Show that if A and B are sets with A ⊆ B, then A ∪ B = B.
Is A ∪ B = B. because A ∪ B, Means A or B or Both ?
The rigorous way of showing that "$\displaystyle X= Y$" is to show that "$\displaystyle X\subseteq Y$" and that "$\displaystyle Y\subseteq X$". And to show that "$\displaystyle X\subseteq Y$" start with "if $\displaystyle x\in X$ and use the conditions on X and Y to conclude "therefore $\displaystyle x\in Y$".
So to show that, $\displaystyle A\cup B= B$ you must first show $\displaystyle A\cup B\subseteq B$. And you do that by saying "if $\displaystyle x\in A\cup B$ then either $\displaystyle x\in A$ or $\displaystyle x\in B$ (by definition of "$\displaystyle A\cup B$" and then do it in two cases:
1) If $\displaystyle x\in B$ we are done.

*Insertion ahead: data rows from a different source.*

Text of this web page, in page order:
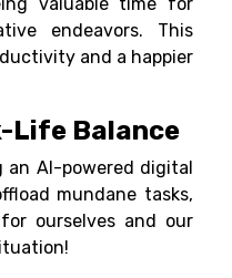
endeavors. This
and a happier
Life Balance
an AI-powered digital
mundane tasks,
ourselves and our
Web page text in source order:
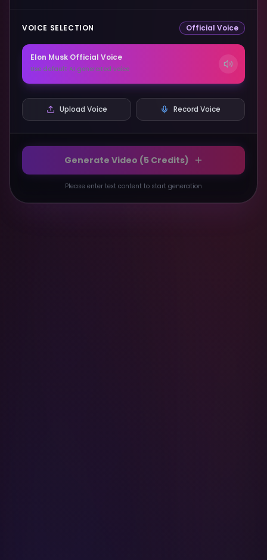
VOICE SELECTION Official Voice
Elon Musk Official Voice
Use default AI generated voice
Upload Voice Record Voice
Generate Video (5Credits)
Please enter text content to start generation
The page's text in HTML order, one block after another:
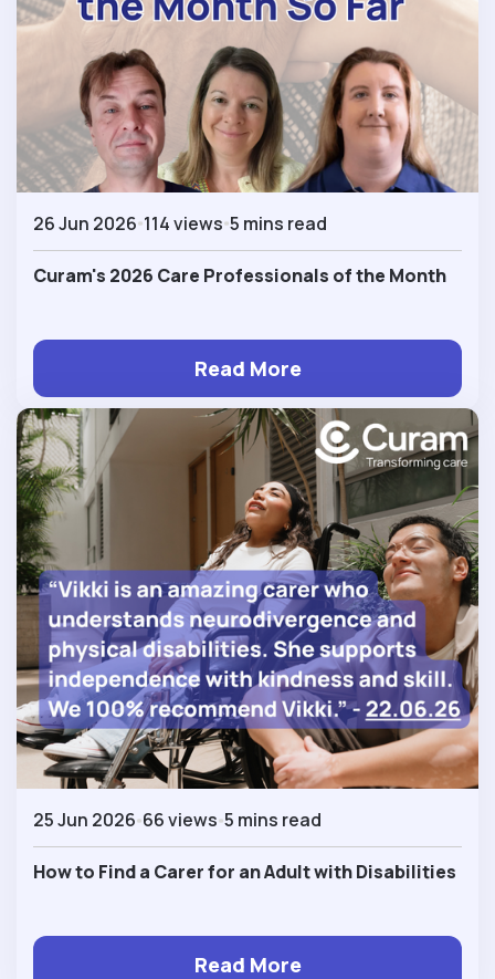
26 Jun 2026 114 views 5 mins read
Curam's 2026 Care Professionals of the Month
Read More
25 Jun 2026 66 views 5 mins read
How to Find a Carer for an Adult with Disabilities
Read More
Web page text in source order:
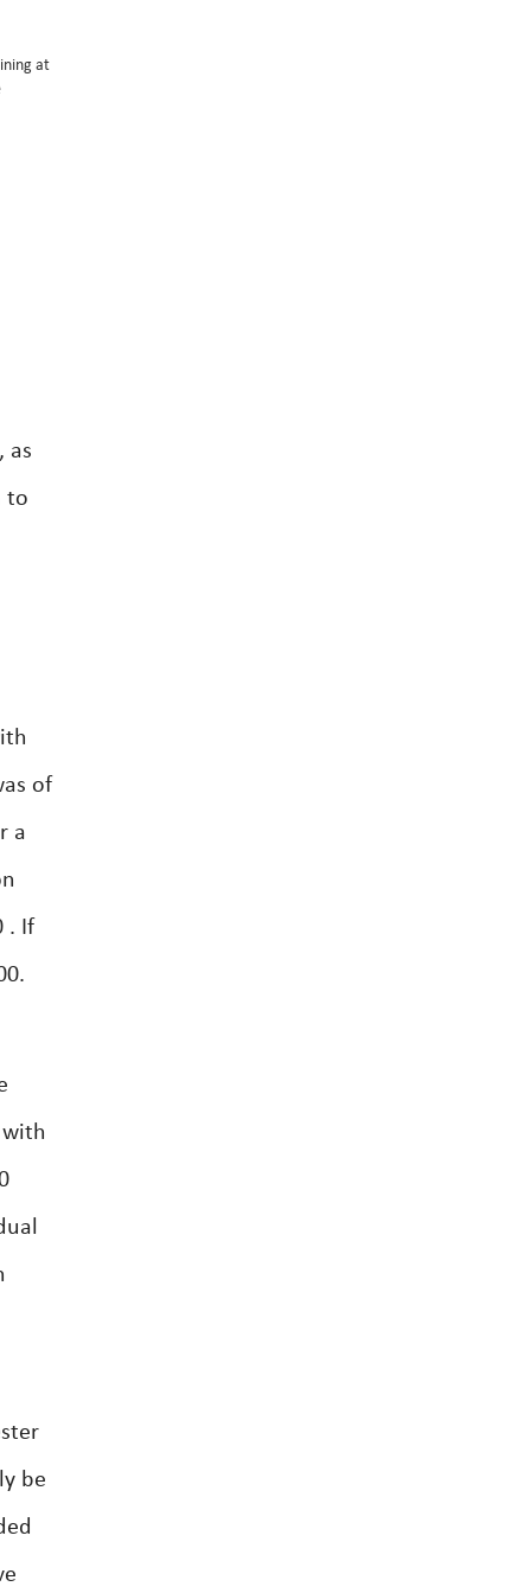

2) if $\displaystyle x\in A$ then because $\displaystyle A\subseteq B$, $\displaystyle x\in B$.
So that in either case, if $\displaystyle x\in A\cup B$ then $\displaystyle x\in B$.
All that remains is to show that $\displaystyle B\subseteq A\cup B$. To do that, if $\displaystyle x\in B$ then $\displaystyle x\in A\cup B$ by definition of $\displaystyle A\cup B$.